### Your task
Every line in the records below with the string "Slides" is to be copied out.

### Listed records
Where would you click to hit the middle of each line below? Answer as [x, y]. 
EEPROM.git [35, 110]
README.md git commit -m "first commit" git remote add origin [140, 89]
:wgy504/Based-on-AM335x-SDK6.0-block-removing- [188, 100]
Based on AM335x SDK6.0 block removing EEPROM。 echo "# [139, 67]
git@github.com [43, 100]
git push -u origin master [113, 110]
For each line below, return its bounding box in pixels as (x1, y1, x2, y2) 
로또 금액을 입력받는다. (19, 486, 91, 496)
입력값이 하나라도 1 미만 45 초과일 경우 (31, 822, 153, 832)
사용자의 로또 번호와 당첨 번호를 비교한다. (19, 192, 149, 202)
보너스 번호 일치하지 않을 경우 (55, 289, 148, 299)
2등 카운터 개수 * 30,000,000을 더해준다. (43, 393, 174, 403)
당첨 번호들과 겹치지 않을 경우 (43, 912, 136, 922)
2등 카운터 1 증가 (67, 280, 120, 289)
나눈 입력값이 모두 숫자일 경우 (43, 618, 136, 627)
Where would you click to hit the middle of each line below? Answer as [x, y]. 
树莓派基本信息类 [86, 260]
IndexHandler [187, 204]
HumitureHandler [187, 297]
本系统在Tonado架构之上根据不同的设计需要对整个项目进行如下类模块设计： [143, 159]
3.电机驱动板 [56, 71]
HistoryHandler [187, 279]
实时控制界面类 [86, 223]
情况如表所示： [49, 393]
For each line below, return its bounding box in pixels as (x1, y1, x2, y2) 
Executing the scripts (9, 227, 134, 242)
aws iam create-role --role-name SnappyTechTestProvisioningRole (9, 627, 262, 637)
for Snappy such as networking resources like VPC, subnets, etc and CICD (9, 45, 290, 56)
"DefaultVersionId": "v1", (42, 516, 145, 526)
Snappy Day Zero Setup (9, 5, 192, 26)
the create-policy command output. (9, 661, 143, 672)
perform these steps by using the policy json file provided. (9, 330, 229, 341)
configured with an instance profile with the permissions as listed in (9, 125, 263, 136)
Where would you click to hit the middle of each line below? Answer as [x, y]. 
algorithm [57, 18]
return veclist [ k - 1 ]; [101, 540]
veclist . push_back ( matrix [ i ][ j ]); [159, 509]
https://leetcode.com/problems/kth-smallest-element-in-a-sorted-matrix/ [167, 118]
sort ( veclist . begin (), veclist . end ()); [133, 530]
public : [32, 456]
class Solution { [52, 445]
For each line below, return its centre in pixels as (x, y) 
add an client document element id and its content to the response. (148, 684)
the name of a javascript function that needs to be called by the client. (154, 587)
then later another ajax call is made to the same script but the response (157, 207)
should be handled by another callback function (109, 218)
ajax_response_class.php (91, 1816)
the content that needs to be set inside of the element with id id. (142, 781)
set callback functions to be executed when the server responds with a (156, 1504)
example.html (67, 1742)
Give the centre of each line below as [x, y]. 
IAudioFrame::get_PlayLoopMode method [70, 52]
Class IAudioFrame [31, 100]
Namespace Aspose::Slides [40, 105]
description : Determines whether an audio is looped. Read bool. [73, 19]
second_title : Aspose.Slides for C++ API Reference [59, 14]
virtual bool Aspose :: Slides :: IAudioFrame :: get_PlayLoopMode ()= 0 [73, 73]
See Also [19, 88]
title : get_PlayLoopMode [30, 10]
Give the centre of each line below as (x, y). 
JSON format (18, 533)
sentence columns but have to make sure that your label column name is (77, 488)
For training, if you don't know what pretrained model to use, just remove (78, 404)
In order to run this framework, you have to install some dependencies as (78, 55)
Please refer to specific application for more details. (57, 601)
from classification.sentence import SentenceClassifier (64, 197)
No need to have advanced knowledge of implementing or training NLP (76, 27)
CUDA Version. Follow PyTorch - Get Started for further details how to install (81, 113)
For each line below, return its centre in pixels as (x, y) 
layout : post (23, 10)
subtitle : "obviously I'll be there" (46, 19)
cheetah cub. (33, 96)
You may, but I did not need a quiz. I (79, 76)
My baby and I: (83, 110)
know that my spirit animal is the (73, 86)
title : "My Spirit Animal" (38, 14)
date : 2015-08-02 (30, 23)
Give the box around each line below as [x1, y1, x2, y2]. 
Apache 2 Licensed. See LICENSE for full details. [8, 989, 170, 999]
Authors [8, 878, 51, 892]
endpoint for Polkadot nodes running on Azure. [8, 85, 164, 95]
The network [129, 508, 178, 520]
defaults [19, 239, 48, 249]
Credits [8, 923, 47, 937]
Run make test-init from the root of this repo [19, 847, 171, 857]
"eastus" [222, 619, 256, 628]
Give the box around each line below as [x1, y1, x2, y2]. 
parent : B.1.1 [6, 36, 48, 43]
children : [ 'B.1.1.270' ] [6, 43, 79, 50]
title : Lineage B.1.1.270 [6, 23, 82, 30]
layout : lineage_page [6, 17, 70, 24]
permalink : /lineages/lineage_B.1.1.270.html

### Response to this task
Namespace Aspose::Slides [40, 105]
second_title : Aspose.Slides for C++ API Reference [59, 14]
virtual bool Aspose :: Slides :: IAudioFrame :: get_PlayLoopMode ()= 0 [73, 73]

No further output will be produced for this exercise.